Kadima MKs trade barbs over haredi conscription

Opposition leader: Vote on IDF service for ultra-orthodox central to Kadima platform, unacceptable for members to refrain from participating.

MK Tzipi Livni (Kadima) 311 (photo credit: Marc Israel Sellem)
MK Tzipi Livni (Kadima) 311
(photo credit: Marc Israel Sellem)
Opposition leader Tzipi Livni’s attacks on her rivals in the March 27 Kadima leadership race were met over the weekend with fierce criticism in return.
The mutual recriminations began when Livni slammed challengers Shaul Mofaz and Avi Dichter, as well as Mofaz’s allies in her faction, for not showing up Wednesday at a key Knesset vote on Kadima-sponsored bills mandating military and civilian service for the haredim (ultra-Orthodox). She accused them of avoiding the vote in order to find favor with the haredi parties and with hundreds of haredi members of Kadima brought into the party by Mofaz loyalists.
“Kadima is fighting for a principle central to its platform,” Livni said at a cultural event in Holon Saturday. “Each member of Knesset makes decisions according to his own personal considerations, but the public sees everything. After my victory in the primaries, whoever doesn’t accept my ways and the party’s decisions should look for a position elsewhere.”
Mofaz said he missed the vote because he was at a memorial ceremony he attends every year for former Sayeret Matkal officer Eitan Balehsan, who was killed in Lebanon in 1999. His campaign said Livni’s attack showed that she was under pressure.
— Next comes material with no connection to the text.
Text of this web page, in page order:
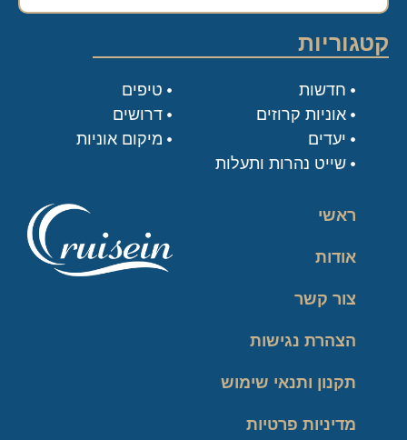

“I have to come out against the sanctimonious hypocrisy and the cynical use of the media for cheap politics,” Mofaz wrote on Facebook.
“This behavior is shameful. It’s not my way or the way of most of the people in Kadima. I promise you. I am not naive and I don’t intend to compromise on my values.”
Dichter said he missed the vote because he was attending the funeral of his son-in-law’s father. He accused Livni of losing proportion and cynically taking advantage of his grief.
“It is shameful that she didn’t even check why I was absent,” he wrote on Facebook. “And it is even more shameful that she doesn’t know anything about what I have done on this subject in and out of the Knesset.
People who follow what I have done are aware of my work on behalf of equalizing the burden [of service to the state].”
Dichter said the bills Livni had brought to a vote had no chance of passing anyway. In a letter he sent to supporters, he complained that the five-man United Torah Judaism faction had more power than Kadima’s 28 MKs. He vowed that if elected, he would bring Kadima into the coalition immediately.